→ **What you need to do**:
The required output is every line from the one with "Definition 1 . Two edges [87, 13]" through the final line of the data below, unchanged.

-------- Available data --------

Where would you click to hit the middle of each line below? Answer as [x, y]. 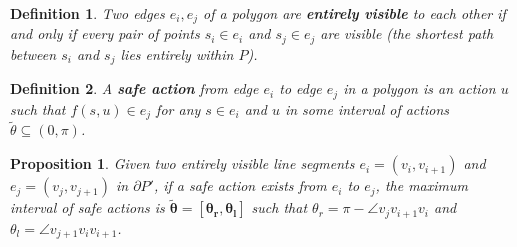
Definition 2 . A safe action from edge [134, 88]
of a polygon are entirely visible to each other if [354, 13]
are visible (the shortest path [407, 33]
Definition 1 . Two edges [87, 13]
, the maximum [421, 185]
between [33, 53]
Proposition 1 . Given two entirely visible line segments [182, 163]
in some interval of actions [366, 108]

--------

→ **Result of the task**:
Definition 1 . Two edges [87, 13]
, the maximum [421, 185]
between [33, 53]
Proposition 1 . Given two entirely visible line segments [182, 163]
in some interval of actions [366, 108]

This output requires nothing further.